* **EXERCISE AIM**
In the listing that follows, how many lines hold the string "Critique"? Answer with the number only.

━━ DATA EXCERPTS ━━

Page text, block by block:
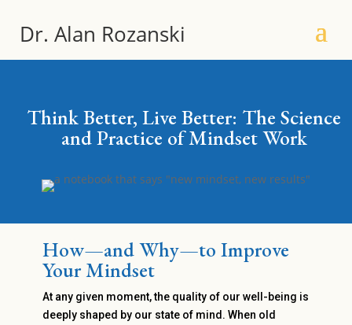
Dr. Alan Rozanski
Think Better, Live Better: The Science
and Practice of Mindset Work
How—and Why—to Improve
Your Mindset
At any given moment, the quality of our well-being is
deeply shaped by our state of mind. When old
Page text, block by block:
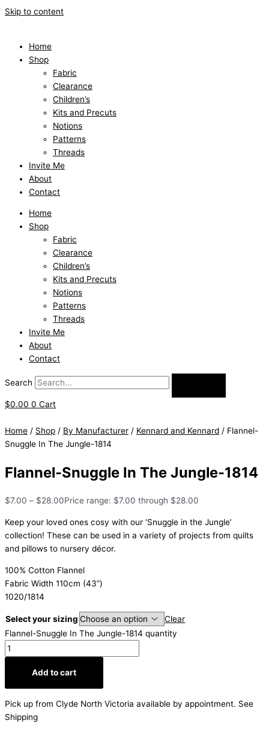
Skip to content
Home
Shop
Fabric
Clearance
Children’s
Kits and Precuts
Notions
Patterns
Threads
Invite Me
About
Contact
Home
Shop
Fabric
Clearance
Children’s
Kits and Precuts
Notions
Patterns
Threads
Invite Me
About
Contact
Search
$0.00 0 Cart
Home / Shop / By Manufacturer / Kennard and Kennard / Flannel-
Snuggle In The Jungle-1814
Flannel-Snuggle In The Jungle-1814
$7.00 – $28.00Price range: $7.00 through $28.00
Keep your loved ones cosy with our ‘Snuggle in the Jungle’
collection! These can be used in a variety of projects from quilts
and pillows to nursery décor.
100% Cotton Flannel
Fabric Width 110cm (43”)
1020/1814
Select your sizing
Clear
Flannel-Snuggle In The Jungle-1814 quantity
Add to cart
Pick up from Clyde North Victoria available by appointment. See
Shipping
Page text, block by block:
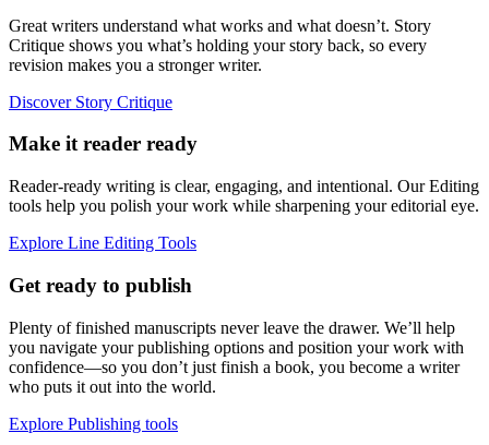
Great writers understand what works and what doesn’t. Story
Critique shows you what’s holding your story back, so every
revision makes you a stronger writer.
Discover Story Critique
Make it reader ready
Reader-ready writing is clear, engaging, and intentional. Our Editing
tools help you polish your work while sharpening your editorial eye.
Explore Line Editing Tools
Get ready to publish
Plenty of finished manuscripts never leave the drawer. We’ll help
you navigate your publishing options and position your work with
confidence—so you don’t just finish a book, you become a writer
who puts it out into the world.
Explore Publishing tools

━━━

* **FINISHED EXERCISE**
2